Screenshot of the Episode:

Buffy the Vampire Slayer
Buffy the Vampire Slayer

Firstly, this is actually Clare Kramer in the bath so perfect timing, and secondly, what other evil hell god loves bubble baths?

Summary:

Buffy and friends have the threat of the hell god Glory hanging over them. Some infighting occurs between Buffy and Dawn, and Willow and Tara. One these fights end in tragedy when Glory thinks she’s found the key, and as a result, destroys Tara’s mind.

Analysis:

There is something truly awful about fighting with someone you love. When we fight with a stranger or an enemy, it’s less personal, less painful. When we fight with our loved ones, we are vulnerable and we can cause pain. In “Tough Love” we see the agony we can inflict on our loved ones, and the agony they can inflict on us.
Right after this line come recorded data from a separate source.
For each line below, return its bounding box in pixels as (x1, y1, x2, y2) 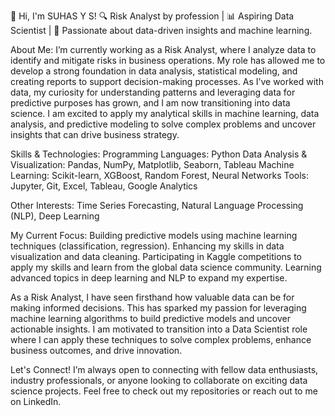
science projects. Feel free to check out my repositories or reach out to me (10, 385, 318, 397)
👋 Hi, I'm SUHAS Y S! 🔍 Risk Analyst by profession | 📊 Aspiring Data (10, 10, 295, 22)
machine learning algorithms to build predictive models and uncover (10, 313, 291, 324)
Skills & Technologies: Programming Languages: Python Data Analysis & (10, 148, 308, 160)
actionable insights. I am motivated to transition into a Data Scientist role (10, 323, 308, 335)
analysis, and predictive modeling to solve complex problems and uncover (10, 118, 317, 130)
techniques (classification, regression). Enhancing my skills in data (10, 240, 285, 252)
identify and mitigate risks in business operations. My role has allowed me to (10, 55, 326, 66)
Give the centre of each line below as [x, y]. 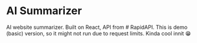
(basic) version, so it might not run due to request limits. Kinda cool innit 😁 [98, 33]
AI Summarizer [44, 11]
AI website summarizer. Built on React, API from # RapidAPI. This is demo [97, 27]
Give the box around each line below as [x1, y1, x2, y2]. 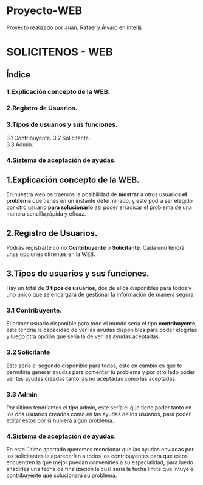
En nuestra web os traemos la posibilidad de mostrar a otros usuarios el [6, 191, 187, 198]
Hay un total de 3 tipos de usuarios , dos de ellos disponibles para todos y [6, 285, 192, 292]
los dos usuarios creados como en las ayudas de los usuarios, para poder [6, 410, 191, 417]
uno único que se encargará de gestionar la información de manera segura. [6, 291, 196, 299]
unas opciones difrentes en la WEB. [6, 250, 95, 258]
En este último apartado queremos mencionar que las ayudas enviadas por [6, 446, 194, 453]
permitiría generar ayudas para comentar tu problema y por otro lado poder [6, 368, 196, 375]
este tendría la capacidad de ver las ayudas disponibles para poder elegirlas [6, 327, 198, 334]
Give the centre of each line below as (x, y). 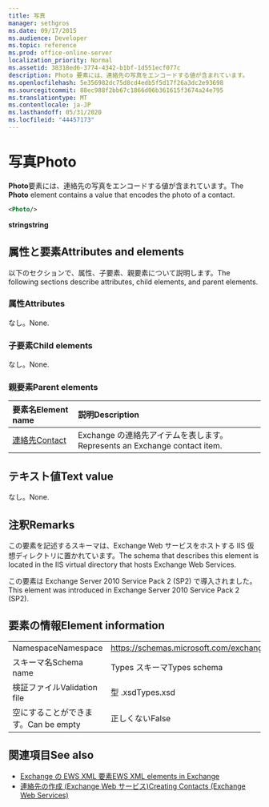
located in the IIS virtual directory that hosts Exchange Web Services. (122, 564)
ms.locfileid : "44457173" (51, 120)
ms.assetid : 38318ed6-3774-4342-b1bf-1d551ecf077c (94, 68)
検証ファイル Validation (55, 687)
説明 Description (108, 415)
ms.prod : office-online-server (60, 53)
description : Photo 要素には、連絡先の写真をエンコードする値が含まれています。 (128, 75)
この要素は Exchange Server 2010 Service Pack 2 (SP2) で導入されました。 (132, 581)
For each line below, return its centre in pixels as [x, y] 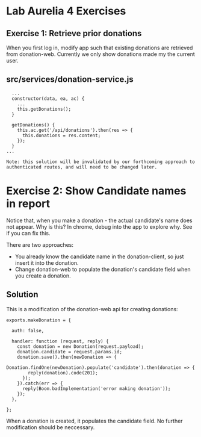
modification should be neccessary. [51, 427]
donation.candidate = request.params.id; [70, 352]
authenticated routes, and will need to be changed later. [82, 167]
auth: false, [28, 330]
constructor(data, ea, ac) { [48, 98]
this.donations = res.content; [61, 135]
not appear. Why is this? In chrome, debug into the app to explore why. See [99, 226]
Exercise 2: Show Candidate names [96, 191]
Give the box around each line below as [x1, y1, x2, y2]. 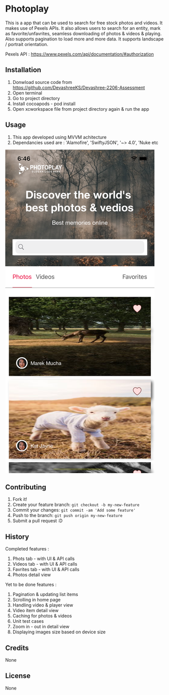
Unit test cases [12, 618, 44, 624]
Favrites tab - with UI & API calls [12, 567, 80, 573]
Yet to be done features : [5, 582, 57, 588]
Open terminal [12, 89, 42, 96]
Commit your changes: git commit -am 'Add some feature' [12, 507, 136, 513]
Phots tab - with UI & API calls [12, 555, 75, 562]
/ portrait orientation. [5, 41, 48, 47]
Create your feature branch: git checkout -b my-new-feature [12, 501, 140, 508]
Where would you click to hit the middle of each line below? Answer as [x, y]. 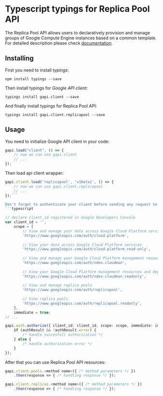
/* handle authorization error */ [57, 344]
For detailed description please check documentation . [59, 43]
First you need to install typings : [37, 70]
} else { [23, 339]
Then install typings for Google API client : [47, 88]
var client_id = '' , [26, 222]
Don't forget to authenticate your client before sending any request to [81, 204]
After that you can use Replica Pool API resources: [55, 362]
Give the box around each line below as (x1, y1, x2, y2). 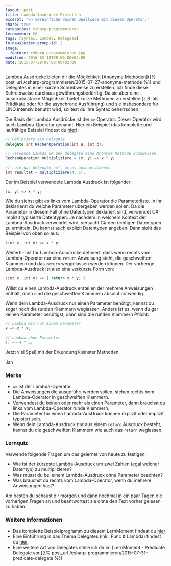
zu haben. (5, 504, 27, 510)
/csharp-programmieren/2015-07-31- (69, 550, 148, 556)
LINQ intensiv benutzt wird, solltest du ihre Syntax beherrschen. (5, 106, 140, 112)
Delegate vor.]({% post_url (12, 550, 69, 556)
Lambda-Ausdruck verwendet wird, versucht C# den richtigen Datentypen (5, 220, 162, 226)
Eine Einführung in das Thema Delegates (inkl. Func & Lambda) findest (12, 533, 161, 539)
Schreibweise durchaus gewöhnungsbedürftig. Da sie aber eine (5, 90, 139, 96)
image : (5, 45, 19, 51)
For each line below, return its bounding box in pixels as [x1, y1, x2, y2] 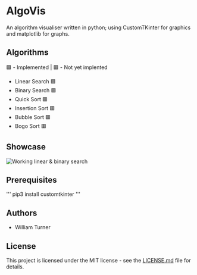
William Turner [14, 224, 51, 231]
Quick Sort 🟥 [14, 95, 48, 102]
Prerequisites [6, 174, 57, 185]
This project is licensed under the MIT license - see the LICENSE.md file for [6, 257, 192, 264]
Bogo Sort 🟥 [14, 122, 46, 129]
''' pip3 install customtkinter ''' [6, 190, 81, 198]
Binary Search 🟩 [14, 86, 57, 93]
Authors [6, 208, 37, 218]
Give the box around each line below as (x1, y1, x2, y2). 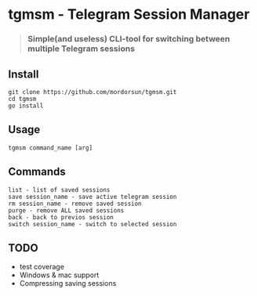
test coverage (19, 262, 65, 272)
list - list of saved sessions (8, 186, 111, 193)
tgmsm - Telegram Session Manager (8, 5, 250, 23)
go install (8, 102, 44, 110)
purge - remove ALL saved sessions (8, 206, 125, 215)
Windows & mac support (19, 270, 100, 280)
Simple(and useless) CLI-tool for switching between (27, 34, 231, 45)
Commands (8, 165, 67, 179)
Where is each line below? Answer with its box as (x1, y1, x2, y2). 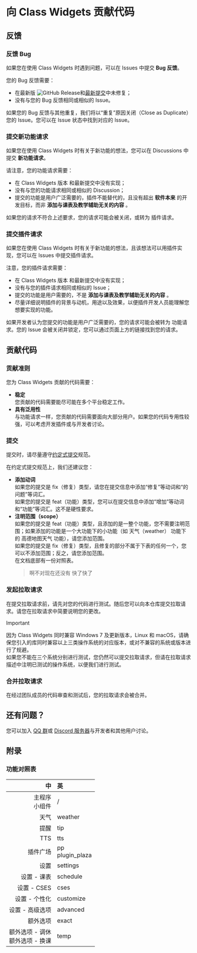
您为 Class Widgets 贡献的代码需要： (6, 379, 96, 386)
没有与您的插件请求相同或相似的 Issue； (14, 284, 111, 291)
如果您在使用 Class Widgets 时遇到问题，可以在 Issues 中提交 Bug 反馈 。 (6, 64, 183, 71)
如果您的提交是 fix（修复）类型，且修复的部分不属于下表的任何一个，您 (14, 542, 186, 549)
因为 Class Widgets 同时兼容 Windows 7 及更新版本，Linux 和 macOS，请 (6, 631, 184, 638)
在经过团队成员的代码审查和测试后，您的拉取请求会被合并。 (6, 692, 150, 699)
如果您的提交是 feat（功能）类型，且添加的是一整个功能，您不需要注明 (14, 520, 185, 527)
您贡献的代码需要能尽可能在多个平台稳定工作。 (14, 398, 128, 406)
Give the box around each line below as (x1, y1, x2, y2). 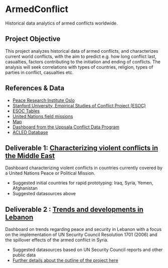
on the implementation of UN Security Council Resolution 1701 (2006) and (5, 232, 157, 238)
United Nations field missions (12, 113, 73, 119)
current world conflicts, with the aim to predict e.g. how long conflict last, (5, 53, 156, 59)
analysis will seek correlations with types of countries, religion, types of (5, 64, 153, 70)
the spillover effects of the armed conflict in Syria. (5, 237, 109, 243)
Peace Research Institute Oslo (12, 97, 75, 103)
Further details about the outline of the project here (12, 257, 119, 263)
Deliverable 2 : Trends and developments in (5, 205, 144, 214)
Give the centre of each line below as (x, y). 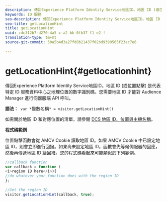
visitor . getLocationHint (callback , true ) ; (50, 195)
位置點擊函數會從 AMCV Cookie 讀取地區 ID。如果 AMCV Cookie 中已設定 (81, 140)
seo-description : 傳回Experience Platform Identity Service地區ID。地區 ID (83, 19)
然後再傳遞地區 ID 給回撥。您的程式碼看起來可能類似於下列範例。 (72, 153)
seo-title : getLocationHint (34, 24)
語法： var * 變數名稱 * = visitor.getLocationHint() (59, 108)
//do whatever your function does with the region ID (62, 176)
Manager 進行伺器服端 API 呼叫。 (39, 98)

The female relationships take the fore in this episode, and even the subtext from the male characters is female.

Xander: “Whatever you choose you’ve got my support, just think of men as your *pause* you know I’m searching for supportive things, and I’m coming up all bras so… something more manly, think of me as that so…”

BtVS has always managed to subvert the male viewpoint and present itself from the female perspective. The Slayers are female, the male characters are in a passive position, and the morality of the show is presented from the care perspective which is explained beautifully by Jessica Pratt Miller:

“The justice perspective, with its abstract focus on reason and impersonal rules and authority, echoes cultural ideas of masculinity, while the care perspective, with its contextual focus on personal relationships, including feelings and emotions, fits with ideals of femininity.”[i]

Even Giles who is a strong father figure to Buffy points out that although he is there, she needs to take control of her responsibilities with Dawn.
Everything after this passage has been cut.